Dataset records
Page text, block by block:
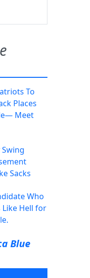
To
Places
Meet
Sacks
Who
Like Hell for
Blue
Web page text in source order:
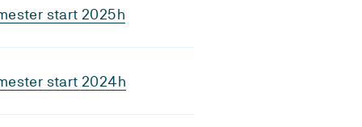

* Exercise objective: Print all the records again exactly; do not include any picture.

* Answer space:
Page text, block by block:
To
Places
Meet
Sacks
Who
Like Hell for
Blue
Web page text in source order:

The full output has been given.